If they want pellets, the wet it to make a paste and extrude it through dyes, flash dry it, and break it off into short pieces. That’s pellets.

If they want crumbles, they crush the pellets some, but not enough to take it back to mash.

Why do they do this? Glad you asked. Different styles of automatic feeders work better with different types of feed.

There is another issue or two. If that powdery mash stays dry, it can sort itself into the different ingredients based on specific density so the chickens might not get a balance diet. The pellets and crumbles keep it mixed up.

Also, if you cut the top beak off a chicken kept in crowded conditions so it can’t eat other chickens (called debeaking), they can’t handle pellets or crumbles really well.

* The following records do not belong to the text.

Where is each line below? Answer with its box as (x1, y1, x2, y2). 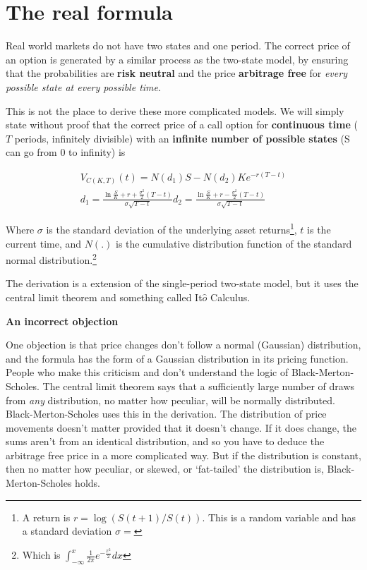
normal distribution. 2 (6, 250, 97, 267)
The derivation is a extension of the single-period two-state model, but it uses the (6, 276, 359, 291)
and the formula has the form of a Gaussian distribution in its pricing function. (6, 351, 349, 365)
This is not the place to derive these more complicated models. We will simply (6, 103, 344, 118)
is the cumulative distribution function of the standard (115, 236, 352, 250)
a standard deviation (22, 523, 112, 538)
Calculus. (210, 289, 251, 304)
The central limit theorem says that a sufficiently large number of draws (42, 378, 355, 393)
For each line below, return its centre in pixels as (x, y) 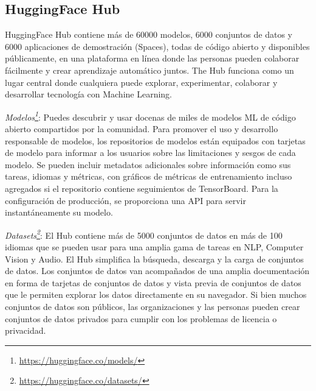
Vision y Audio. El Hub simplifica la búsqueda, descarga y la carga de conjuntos (154, 259)
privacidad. (26, 330)
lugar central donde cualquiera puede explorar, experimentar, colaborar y (141, 82)
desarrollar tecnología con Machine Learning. (89, 94)
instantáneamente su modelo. (59, 212)
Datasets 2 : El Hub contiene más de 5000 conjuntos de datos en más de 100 (144, 234)
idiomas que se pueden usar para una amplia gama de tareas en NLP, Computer (154, 247)
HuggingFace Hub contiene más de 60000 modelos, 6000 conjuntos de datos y (149, 34)
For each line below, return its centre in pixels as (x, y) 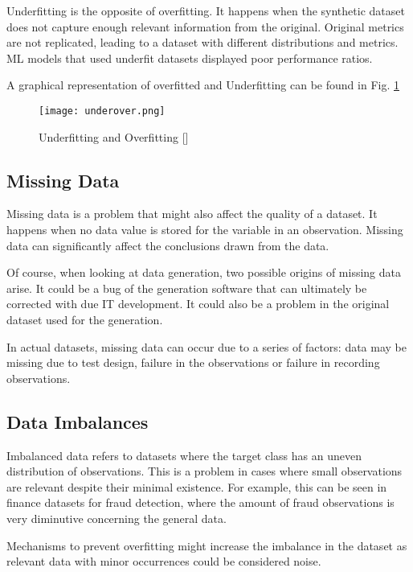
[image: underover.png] (102, 111)
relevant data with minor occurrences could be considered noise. (164, 561)
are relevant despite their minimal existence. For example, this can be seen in (197, 486)
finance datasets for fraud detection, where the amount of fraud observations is (200, 502)
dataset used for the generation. (85, 319)
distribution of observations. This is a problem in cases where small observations (204, 471)
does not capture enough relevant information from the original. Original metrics (205, 26)
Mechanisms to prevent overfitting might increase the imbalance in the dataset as (207, 545)
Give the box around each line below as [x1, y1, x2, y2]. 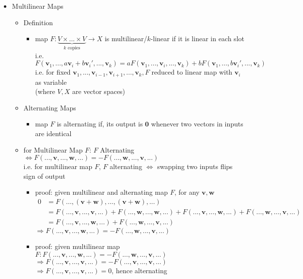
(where [35, 86, 55, 96]
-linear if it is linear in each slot [150, 33, 244, 44]
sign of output [23, 170, 65, 181]
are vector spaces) [72, 86, 126, 96]
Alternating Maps [23, 102, 76, 112]
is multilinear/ [104, 33, 147, 44]
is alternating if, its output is [57, 119, 143, 129]
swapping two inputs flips [157, 161, 233, 171]
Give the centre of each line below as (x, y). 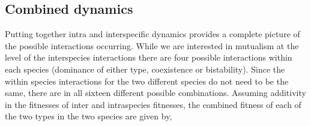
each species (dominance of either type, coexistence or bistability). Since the (145, 69)
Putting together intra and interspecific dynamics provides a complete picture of (152, 34)
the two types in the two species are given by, (89, 116)
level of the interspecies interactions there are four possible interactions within (149, 57)
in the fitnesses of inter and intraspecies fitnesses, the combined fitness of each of (153, 104)
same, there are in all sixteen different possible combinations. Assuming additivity (155, 93)
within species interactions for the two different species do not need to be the (147, 81)
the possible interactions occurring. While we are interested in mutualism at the (152, 45)
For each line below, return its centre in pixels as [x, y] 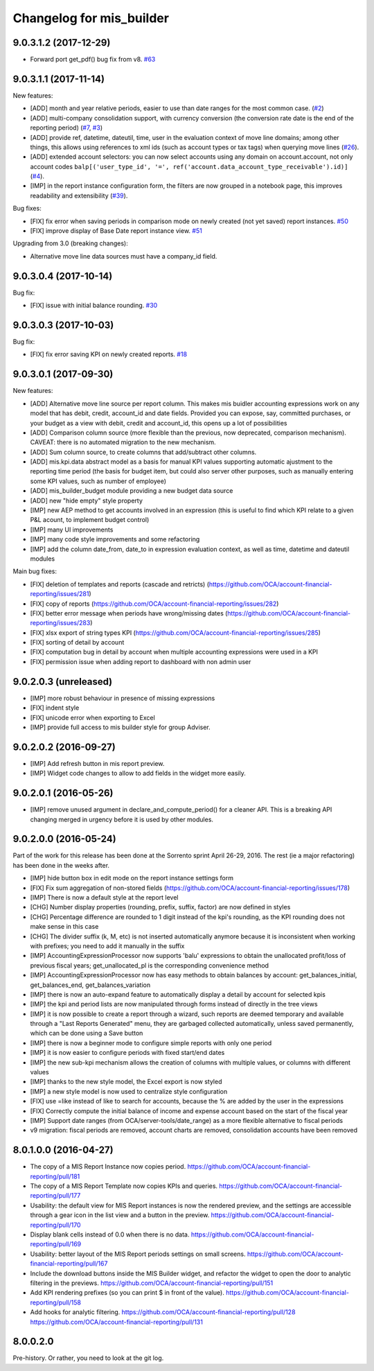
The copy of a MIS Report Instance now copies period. [108, 1167]
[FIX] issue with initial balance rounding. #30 [94, 306]
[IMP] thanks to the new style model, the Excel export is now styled [126, 1082]
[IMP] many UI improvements [72, 530]
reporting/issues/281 [60, 594]
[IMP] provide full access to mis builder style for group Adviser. [120, 727]
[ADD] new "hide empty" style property [87, 500]
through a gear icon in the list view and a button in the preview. [120, 1215]
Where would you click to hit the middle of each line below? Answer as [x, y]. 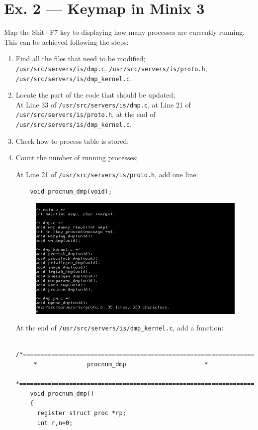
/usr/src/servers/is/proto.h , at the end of [86, 114]
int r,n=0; [55, 423]
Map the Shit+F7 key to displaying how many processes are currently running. [125, 32]
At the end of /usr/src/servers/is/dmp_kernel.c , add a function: [120, 328]
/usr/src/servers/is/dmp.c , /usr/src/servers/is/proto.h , [111, 68]
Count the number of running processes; [77, 158]
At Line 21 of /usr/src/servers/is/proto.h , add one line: [107, 174]
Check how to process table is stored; [72, 141]
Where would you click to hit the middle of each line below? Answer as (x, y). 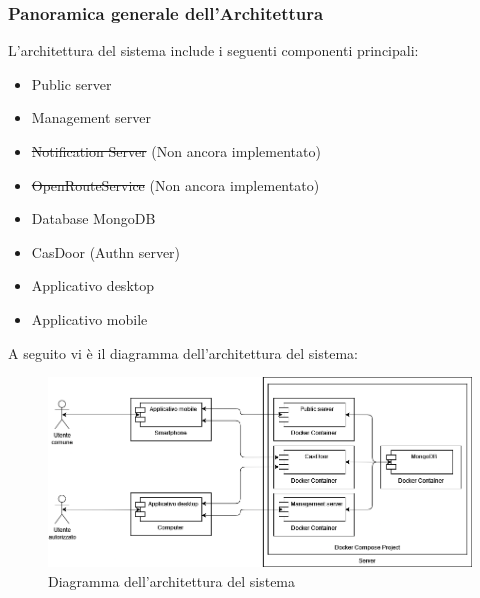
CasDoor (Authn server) (106, 251)
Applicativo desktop (93, 285)
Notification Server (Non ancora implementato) (176, 151)
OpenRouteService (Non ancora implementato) (175, 184)
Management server (91, 117)
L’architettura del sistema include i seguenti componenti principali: (213, 50)
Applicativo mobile (89, 318)
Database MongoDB (93, 218)
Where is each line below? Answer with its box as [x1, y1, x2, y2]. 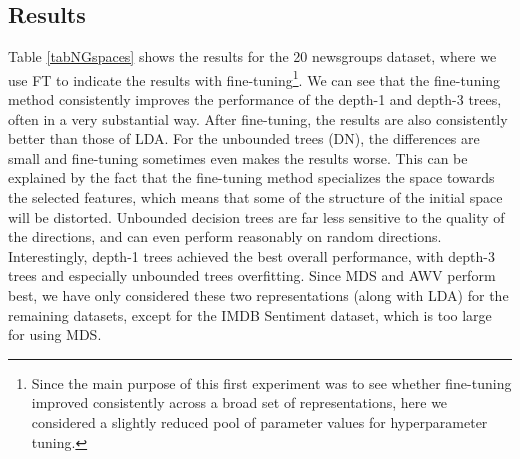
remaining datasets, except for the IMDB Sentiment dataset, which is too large [8, 304, 492, 325]
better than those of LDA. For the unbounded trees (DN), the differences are [8, 128, 480, 149]
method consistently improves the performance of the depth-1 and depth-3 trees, [8, 89, 502, 110]
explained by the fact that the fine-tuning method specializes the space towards [8, 167, 495, 188]
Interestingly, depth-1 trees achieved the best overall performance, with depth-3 [8, 245, 495, 266]
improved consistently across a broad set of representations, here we [31, 392, 448, 413]
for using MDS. [8, 324, 102, 345]
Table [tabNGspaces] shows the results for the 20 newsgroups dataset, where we [8, 46, 497, 67]
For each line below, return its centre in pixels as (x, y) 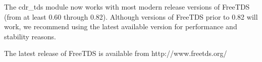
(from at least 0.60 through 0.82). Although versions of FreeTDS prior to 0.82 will (131, 16)
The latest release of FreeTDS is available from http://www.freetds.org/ (116, 53)
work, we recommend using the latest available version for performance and (121, 26)
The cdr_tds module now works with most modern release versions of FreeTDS (127, 7)
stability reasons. (30, 36)
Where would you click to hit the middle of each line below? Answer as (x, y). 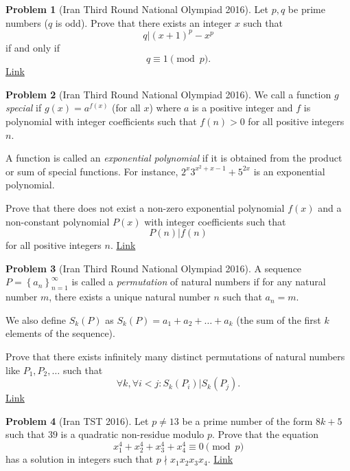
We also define (36, 319)
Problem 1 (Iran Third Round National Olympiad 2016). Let (137, 9)
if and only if (33, 47)
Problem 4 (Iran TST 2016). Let (77, 420)
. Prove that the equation (266, 434)
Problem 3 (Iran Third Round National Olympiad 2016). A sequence (154, 268)
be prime (306, 9)
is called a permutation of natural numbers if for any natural (199, 282)
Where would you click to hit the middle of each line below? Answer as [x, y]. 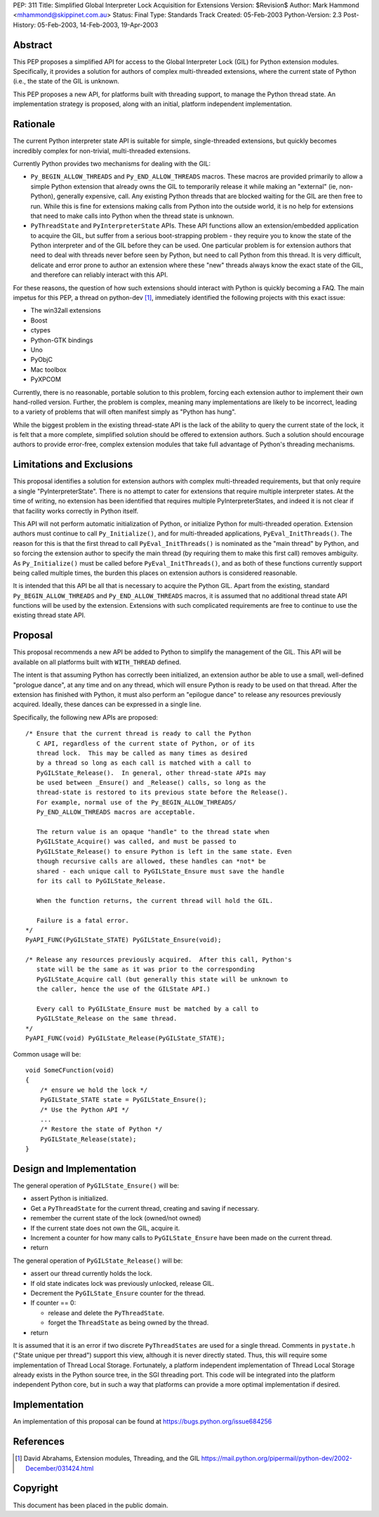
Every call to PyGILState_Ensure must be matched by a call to [147, 1009]
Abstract [33, 45]
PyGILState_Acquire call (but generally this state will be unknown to [162, 979]
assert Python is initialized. [69, 1199]
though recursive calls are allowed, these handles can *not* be [151, 861]
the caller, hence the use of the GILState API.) [123, 989]
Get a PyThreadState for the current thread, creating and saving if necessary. [145, 1208]
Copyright [36, 1489]
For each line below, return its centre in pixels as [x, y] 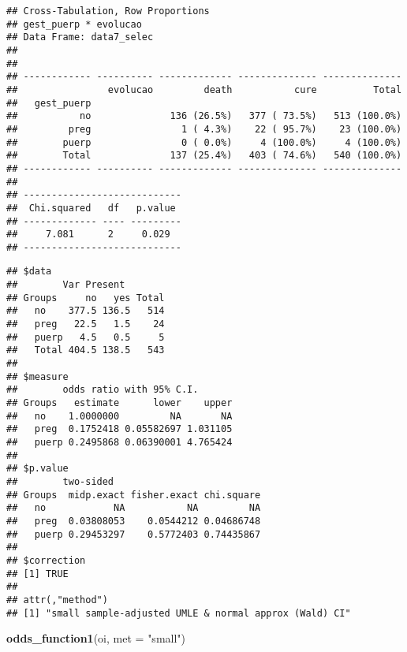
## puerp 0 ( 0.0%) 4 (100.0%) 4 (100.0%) [204, 142]
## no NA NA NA [134, 508]
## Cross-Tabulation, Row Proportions [108, 11]
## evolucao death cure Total [204, 89]
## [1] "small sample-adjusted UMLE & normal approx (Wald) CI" [179, 613]
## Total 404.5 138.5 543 [86, 350]
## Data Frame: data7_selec [80, 37]
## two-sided [60, 481]
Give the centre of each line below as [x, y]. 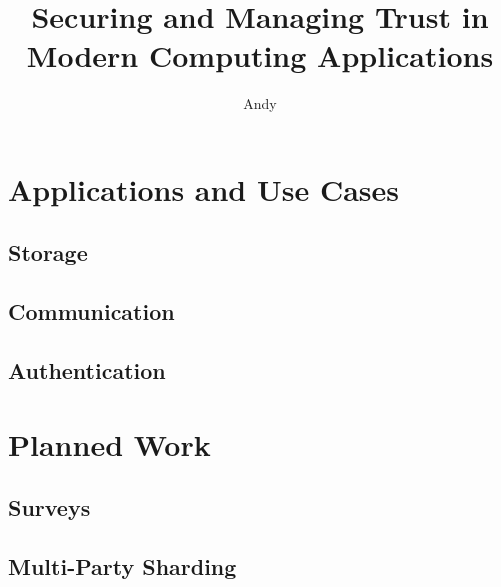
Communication [91, 311]
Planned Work [109, 443]
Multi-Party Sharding [122, 565]
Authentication [87, 370]
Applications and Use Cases [204, 188]
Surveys [49, 507]
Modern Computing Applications [260, 55]
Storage [48, 252]

But they can handle damp mash really well.

Wow I did not know that!

I have been feeding my laying hens Lay Mash ever since they were 18 weeks old however the lay mash that I use is made from: Black Sunflower seeds, rolled barley, whole sorghum, cracked corn, whole wheat, full fat soya bean meal, calgrit and molasses.
I get this in a 20kg bag and that's the only feed I give them except for the obvious daily food scraps and anything else they eat the forage or catch while they free range during the day.

I give my chicks a combination of grower feed and mixed grain (no added calcium) from 8 weeks to 18 weeks.